Below is the complete Python code to perform simple linear regression:

# Import the necessary libraries
import pandas as pd
import numpy as np
import matplotlib.pyplot as plt
from sklearn.model_selection import train_test_split
from sklearn.linear_model import LinearRegression
from sklearn.metrics import mean_absolute_error, mean_squared_error, r2_score

# Load the dataset (In our case, "Salary_dataset.csv")
from google.colab import files
uploaded = files.upload()
df = pd.read_csv('Salary_dataset.csv')
df.head(5)
#Statistics
df.describe()
#Clean the data
df.drop('Unnamed: 0',axis=1,inplace=True)
check_nan = df.isnull().values.any()
print(check_nan)
df.isnull().sum()
df.duplicated().sum() 
#Analyze the data
plt.scatter(x=df['YearsExperience'],y=df['Salary']) 
plt.title('Scatterplot')
plt.xlabel('Years Experience')
plt.ylabel('Salary')
plt.grid(True)
plt.show()
# Split the data into training and testing sets (We're going for a 70/30 split)
X=df['YearsExperience']
y=df['Salary']
X_train, X_test, y_train, y_test = train_test_split(X, y, test_size=0.3, random_state=42)
print(X_train.shape)
print(y_train.shape)
# Reshape to have shape (21, 1)
X_train = np.array(X_train).reshape(-1, 1)
y_train = np.array(y_train).reshape(-1, 1)
X_test = np.array(X_test).reshape(-1, 1)
print(X_train.shape)  
print(y_train.shape)
print(X_test.shape)
# Create and train the Linear Regression model
# Initialize the model
model = LinearRegression()
# Train the model
model.fit(X_train, y_train)

# Make predictions on the test data
y_prediction = model.predict(X_test)
print(y_prediction)

# Visualize the data and the regression line
plt.scatter(x=df['YearsExperience'], y=df['Salary'])
plt.plot(X_test, y_prediction, color='red', linewidth=2, label='Regression line')
# labeling the plot
plt.xlabel('Yeear Experience')
plt.ylabel('Salary')
plt.title('Linear Regression Prediction')
plt.legend()
plt.grid(True)

#Asess model quality
# Compute statistics
mae = mean_absolute_error(y_test, y_prediction)
mse = mean_squared_error(y_test, y_prediction)
rmse = np.sqrt(mse)
r2 = r2_score(y_test, y_prediction)

# Print the statistics
print(f"Mean Absolute Error (MAE): {mae}")
print(f"Mean Squared Error (MSE): {mse}")
print(f"Root Mean Squared Error (RMSE): {rmse}")
print(f"R^2 (Coefficient of Determination): {r2}")

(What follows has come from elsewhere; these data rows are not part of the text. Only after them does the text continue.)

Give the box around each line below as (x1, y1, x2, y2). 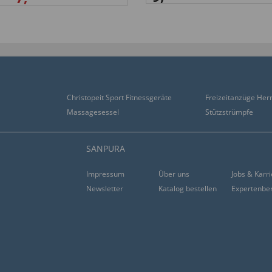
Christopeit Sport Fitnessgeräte (67, 92, 172, 103)
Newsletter (86, 183, 123, 194)
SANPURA (86, 143, 125, 154)
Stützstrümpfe (205, 107, 253, 117)
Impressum (86, 169, 124, 179)
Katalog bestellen (158, 183, 217, 194)
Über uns (158, 169, 190, 179)
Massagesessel (67, 107, 119, 117)

This code loads the dataset, cleans it, analyzes it, and then splits it into training and testing sets, creates a Linear Regression model, and makes predictions. It also visualizes the data and the regression line.

Final Outputs:

The linear regression model captures the underlying trend in the dataset, as evidenced by an R^2 value of 0.9414. This indicates that approximately 94.14% of the variation in the target variable is explained by the model. The RMSE of 6146.92 suggests that the typical prediction error is $6,146.92.

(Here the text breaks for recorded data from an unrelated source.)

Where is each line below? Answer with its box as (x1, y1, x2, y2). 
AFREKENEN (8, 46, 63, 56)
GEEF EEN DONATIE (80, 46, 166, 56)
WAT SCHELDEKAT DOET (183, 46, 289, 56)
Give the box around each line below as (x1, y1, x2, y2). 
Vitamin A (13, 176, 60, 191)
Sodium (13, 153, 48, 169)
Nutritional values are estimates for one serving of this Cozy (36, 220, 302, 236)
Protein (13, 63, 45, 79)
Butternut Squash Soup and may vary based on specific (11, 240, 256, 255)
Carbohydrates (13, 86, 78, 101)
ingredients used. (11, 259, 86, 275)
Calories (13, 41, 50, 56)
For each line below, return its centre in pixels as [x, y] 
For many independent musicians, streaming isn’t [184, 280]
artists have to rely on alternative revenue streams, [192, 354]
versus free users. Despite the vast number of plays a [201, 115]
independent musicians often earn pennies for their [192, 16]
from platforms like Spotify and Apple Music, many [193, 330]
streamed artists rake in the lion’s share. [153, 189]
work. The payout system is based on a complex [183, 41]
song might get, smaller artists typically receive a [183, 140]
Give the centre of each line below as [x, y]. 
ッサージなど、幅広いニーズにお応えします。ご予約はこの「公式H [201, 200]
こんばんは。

When to Use Linear Regression?

Linear Regression is a versatile tool used in various scenarios, including:

Predictive Modeling: When you need to make predictions based on historical data, such as forecasting sales, predicting house prices, or estimating a patient's recovery time.
Understanding Relationships: To analyze and understand the relationships between variables, such as assessing the impact of advertising spending on sales.
Simplifying Complex Data: Linear Regression provides a straightforward way to model and understand relationships even in complex datasets.

Conclusion

In this chapter, we've explored the fundamental concept of Linear Regression, from understanding its principles to implementing it in Python. Linear Regression is a cornerstone of Machine Learning, and mastering it opens doors to more advanced techniques and predictive modeling. In our next part, we'll dive into the world of Logistic Regression, a powerful tool for classification tasks. Until then, continue your journey into the dynamic landscape of Machine Learning!